─── Data for analysis ───

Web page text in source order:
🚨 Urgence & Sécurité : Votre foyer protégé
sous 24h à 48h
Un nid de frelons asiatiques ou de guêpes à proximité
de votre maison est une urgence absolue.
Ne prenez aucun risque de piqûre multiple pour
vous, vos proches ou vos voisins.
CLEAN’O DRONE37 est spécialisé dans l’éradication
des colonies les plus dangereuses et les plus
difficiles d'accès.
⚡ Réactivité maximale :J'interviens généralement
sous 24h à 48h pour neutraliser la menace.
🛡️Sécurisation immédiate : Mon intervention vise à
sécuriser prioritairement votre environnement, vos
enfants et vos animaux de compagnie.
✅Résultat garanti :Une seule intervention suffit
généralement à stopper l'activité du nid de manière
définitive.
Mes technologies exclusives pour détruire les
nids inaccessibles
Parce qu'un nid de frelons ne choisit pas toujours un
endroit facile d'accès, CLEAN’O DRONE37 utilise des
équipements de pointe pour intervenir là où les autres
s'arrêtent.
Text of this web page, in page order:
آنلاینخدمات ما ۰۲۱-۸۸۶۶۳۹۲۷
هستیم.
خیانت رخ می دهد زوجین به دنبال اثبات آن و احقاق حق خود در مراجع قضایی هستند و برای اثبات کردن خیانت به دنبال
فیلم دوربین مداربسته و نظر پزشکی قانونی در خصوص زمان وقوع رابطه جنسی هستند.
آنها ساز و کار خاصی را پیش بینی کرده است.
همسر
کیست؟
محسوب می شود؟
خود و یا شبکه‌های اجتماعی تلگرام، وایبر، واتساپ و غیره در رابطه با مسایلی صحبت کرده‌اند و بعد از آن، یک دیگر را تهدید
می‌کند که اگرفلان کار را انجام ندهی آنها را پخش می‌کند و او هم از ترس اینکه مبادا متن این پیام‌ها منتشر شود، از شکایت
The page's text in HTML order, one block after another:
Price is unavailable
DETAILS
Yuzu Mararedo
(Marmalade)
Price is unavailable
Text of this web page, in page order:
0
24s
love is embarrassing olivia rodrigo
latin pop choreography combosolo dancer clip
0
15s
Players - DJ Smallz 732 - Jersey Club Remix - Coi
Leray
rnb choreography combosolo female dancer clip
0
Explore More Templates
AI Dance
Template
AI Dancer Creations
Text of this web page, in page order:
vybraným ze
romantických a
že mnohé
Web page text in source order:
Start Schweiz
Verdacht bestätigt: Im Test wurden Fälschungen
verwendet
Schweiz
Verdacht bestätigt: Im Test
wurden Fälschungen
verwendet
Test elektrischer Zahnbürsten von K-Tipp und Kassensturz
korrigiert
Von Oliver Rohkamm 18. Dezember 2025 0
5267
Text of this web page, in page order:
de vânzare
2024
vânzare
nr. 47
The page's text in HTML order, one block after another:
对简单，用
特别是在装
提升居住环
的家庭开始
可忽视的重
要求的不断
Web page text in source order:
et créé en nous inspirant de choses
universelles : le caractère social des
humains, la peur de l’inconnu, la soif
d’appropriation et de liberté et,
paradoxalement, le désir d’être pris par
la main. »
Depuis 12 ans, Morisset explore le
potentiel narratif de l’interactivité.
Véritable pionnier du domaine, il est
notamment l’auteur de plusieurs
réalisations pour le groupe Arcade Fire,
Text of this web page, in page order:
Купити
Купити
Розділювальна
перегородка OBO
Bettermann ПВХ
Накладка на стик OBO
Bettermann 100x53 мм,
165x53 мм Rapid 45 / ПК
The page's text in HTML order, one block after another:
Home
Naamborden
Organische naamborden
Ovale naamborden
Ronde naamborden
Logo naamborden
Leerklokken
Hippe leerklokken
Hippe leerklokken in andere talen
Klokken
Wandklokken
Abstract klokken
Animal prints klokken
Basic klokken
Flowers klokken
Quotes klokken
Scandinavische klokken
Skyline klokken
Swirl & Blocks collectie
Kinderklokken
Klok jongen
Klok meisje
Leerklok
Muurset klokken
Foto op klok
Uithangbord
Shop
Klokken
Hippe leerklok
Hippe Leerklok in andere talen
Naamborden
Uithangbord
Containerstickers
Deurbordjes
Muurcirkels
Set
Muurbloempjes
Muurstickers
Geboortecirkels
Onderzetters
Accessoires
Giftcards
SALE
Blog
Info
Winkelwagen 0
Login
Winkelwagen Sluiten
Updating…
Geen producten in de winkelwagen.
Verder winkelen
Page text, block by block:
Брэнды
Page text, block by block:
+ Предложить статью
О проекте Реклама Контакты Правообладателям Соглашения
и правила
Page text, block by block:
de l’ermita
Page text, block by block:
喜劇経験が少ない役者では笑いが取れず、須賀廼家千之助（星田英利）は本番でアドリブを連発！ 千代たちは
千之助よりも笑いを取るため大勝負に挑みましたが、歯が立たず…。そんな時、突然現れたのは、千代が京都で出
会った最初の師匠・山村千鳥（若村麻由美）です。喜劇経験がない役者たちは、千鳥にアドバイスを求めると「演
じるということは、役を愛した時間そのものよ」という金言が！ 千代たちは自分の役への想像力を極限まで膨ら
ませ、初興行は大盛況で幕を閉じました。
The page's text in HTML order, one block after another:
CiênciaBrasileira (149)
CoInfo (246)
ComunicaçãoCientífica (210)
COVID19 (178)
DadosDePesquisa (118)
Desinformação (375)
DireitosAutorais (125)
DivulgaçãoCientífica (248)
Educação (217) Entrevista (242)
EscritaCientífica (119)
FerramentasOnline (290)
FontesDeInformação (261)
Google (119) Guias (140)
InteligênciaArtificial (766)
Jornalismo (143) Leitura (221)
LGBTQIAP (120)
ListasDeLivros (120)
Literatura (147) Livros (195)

───

_What you are asked to do_. Print out an identical copy of the whole listing.

_Answer box_.
Web page text in source order:
🚨 Urgence & Sécurité : Votre foyer protégé
sous 24h à 48h
Un nid de frelons asiatiques ou de guêpes à proximité
de votre maison est une urgence absolue.
Ne prenez aucun risque de piqûre multiple pour
vous, vos proches ou vos voisins.
CLEAN’O DRONE37 est spécialisé dans l’éradication
des colonies les plus dangereuses et les plus
difficiles d'accès.
⚡ Réactivité maximale :J'interviens généralement
sous 24h à 48h pour neutraliser la menace.
🛡️Sécurisation immédiate : Mon intervention vise à
sécuriser prioritairement votre environnement, vos
enfants et vos animaux de compagnie.
✅Résultat garanti :Une seule intervention suffit
généralement à stopper l'activité du nid de manière
définitive.
Mes technologies exclusives pour détruire les
nids inaccessibles
Parce qu'un nid de frelons ne choisit pas toujours un
endroit facile d'accès, CLEAN’O DRONE37 utilise des
équipements de pointe pour intervenir là où les autres
s'arrêtent.
Text of this web page, in page order:
آنلاینخدمات ما ۰۲۱-۸۸۶۶۳۹۲۷
هستیم.
خیانت رخ می دهد زوجین به دنبال اثبات آن و احقاق حق خود در مراجع قضایی هستند و برای اثبات کردن خیانت به دنبال
فیلم دوربین مداربسته و نظر پزشکی قانونی در خصوص زمان وقوع رابطه جنسی هستند.
آنها ساز و کار خاصی را پیش بینی کرده است.
همسر
کیست؟
محسوب می شود؟
خود و یا شبکه‌های اجتماعی تلگرام، وایبر، واتساپ و غیره در رابطه با مسایلی صحبت کرده‌اند و بعد از آن، یک دیگر را تهدید
می‌کند که اگرفلان کار را انجام ندهی آنها را پخش می‌کند و او هم از ترس اینکه مبادا متن این پیام‌ها منتشر شود، از شکایت
The page's text in HTML order, one block after another:
Price is unavailable
DETAILS
Yuzu Mararedo
(Marmalade)
Price is unavailable
Text of this web page, in page order:
0
24s
love is embarrassing olivia rodrigo
latin pop choreography combosolo dancer clip
0
15s
Players - DJ Smallz 732 - Jersey Club Remix - Coi
Leray
rnb choreography combosolo female dancer clip
0
Explore More Templates
AI Dance
Template
AI Dancer Creations
Text of this web page, in page order:
vybraným ze
romantických a
že mnohé
Web page text in source order:
Start Schweiz
Verdacht bestätigt: Im Test wurden Fälschungen
verwendet
Schweiz
Verdacht bestätigt: Im Test
wurden Fälschungen
verwendet
Test elektrischer Zahnbürsten von K-Tipp und Kassensturz
korrigiert
Von Oliver Rohkamm 18. Dezember 2025 0
5267
Text of this web page, in page order:
de vânzare
2024
vânzare
nr. 47
The page's text in HTML order, one block after another:
对简单，用
特别是在装
提升居住环
的家庭开始
可忽视的重
要求的不断
Web page text in source order:
et créé en nous inspirant de choses
universelles : le caractère social des
humains, la peur de l’inconnu, la soif
d’appropriation et de liberté et,
paradoxalement, le désir d’être pris par
la main. »
Depuis 12 ans, Morisset explore le
potentiel narratif de l’interactivité.
Véritable pionnier du domaine, il est
notamment l’auteur de plusieurs
réalisations pour le groupe Arcade Fire,
Text of this web page, in page order:
Купити
Купити
Розділювальна
перегородка OBO
Bettermann ПВХ
Накладка на стик OBO
Bettermann 100x53 мм,
165x53 мм Rapid 45 / ПК
The page's text in HTML order, one block after another:
Home
Naamborden
Organische naamborden
Ovale naamborden
Ronde naamborden
Logo naamborden
Leerklokken
Hippe leerklokken
Hippe leerklokken in andere talen
Klokken
Wandklokken
Abstract klokken
Animal prints klokken
Basic klokken
Flowers klokken
Quotes klokken
Scandinavische klokken
Skyline klokken
Swirl & Blocks collectie
Kinderklokken
Klok jongen
Klok meisje
Leerklok
Muurset klokken
Foto op klok
Uithangbord
Shop
Klokken
Hippe leerklok
Hippe Leerklok in andere talen
Naamborden
Uithangbord
Containerstickers
Deurbordjes
Muurcirkels
Set
Muurbloempjes
Muurstickers
Geboortecirkels
Onderzetters
Accessoires
Giftcards
SALE
Blog
Info
Winkelwagen 0
Login
Winkelwagen Sluiten
Updating…
Geen producten in de winkelwagen.
Verder winkelen
Page text, block by block:
Брэнды
Page text, block by block:
+ Предложить статью
О проекте Реклама Контакты Правообладателям Соглашения
и правила
Page text, block by block:
de l’ermita
Page text, block by block:
喜劇経験が少ない役者では笑いが取れず、須賀廼家千之助（星田英利）は本番でアドリブを連発！ 千代たちは
千之助よりも笑いを取るため大勝負に挑みましたが、歯が立たず…。そんな時、突然現れたのは、千代が京都で出
会った最初の師匠・山村千鳥（若村麻由美）です。喜劇経験がない役者たちは、千鳥にアドバイスを求めると「演
じるということは、役を愛した時間そのものよ」という金言が！ 千代たちは自分の役への想像力を極限まで膨ら
ませ、初興行は大盛況で幕を閉じました。
The page's text in HTML order, one block after another:
CiênciaBrasileira (149)
CoInfo (246)
ComunicaçãoCientífica (210)
COVID19 (178)
DadosDePesquisa (118)
Desinformação (375)
DireitosAutorais (125)
DivulgaçãoCientífica (248)
Educação (217) Entrevista (242)
EscritaCientífica (119)
FerramentasOnline (290)
FontesDeInformação (261)
Google (119) Guias (140)
InteligênciaArtificial (766)
Jornalismo (143) Leitura (221)
LGBTQIAP (120)
ListasDeLivros (120)
Literatura (147) Livros (195)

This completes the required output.